The American Muslim community knows that Islamic extremism is a threat — and several panelists at a forum hosted by a Muslim-American group on Capitol Hill today said that a community policing approach in partnership with the intelligence community was the best way to counter radicalization.
“Law enforcement can neither go in alone or arrest its way out of this challenge,” the Muslim Public Affairs Council’s Alejandro J. Beutel said.
“Our heads aren’t in the sand, the threat clearly exists,” Beutel said. “The threat exists, but it is not a pandemic.”
Some of the panelists expressed hope that the hearings being held by Rep. Peter King (R-NY) could be an opportunity to have a mature, informed discussion on the threat of radicalization.
“We cannot prejudge what Congressman King is up to,” Los Angeles County Sheriff Lee Baca, who invited King to come to Los Angeles and witness the relationship he’s formed with local communities from a variety of faiths, said at the meeting.

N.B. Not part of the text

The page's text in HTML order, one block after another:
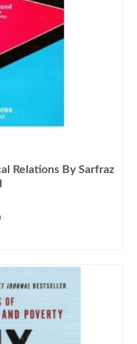
Relations By Sarfraz

“I’m a believer that local law enforcement cannot be ignored,” Baca said, speaking before a group of Arab-Americans — including some of whom work in Congress and federal agencies like the Department of Homeland Security (DHS). “Police diplomacy and human diplomacy is necessary.”
King has said that he’s heard evidence that communities aren’t cooperating with law enforcement.
“I don’t know what Mr. King is hearing and who he’s hearing it from, but you cannot make a statement of this magnitude” without having the facts to back it up, Baca said. “If he has evidence of non-cooperation he should bring it forward.”
Beutel said that Muslim communities had a civil and moral responsibility to counter extremism in their communities, and added that many plots would not have been stopped without help from Muslim-Americans.
Suhail Khan, a conservative Muslim-American and former Bush administration official, moderated the panel.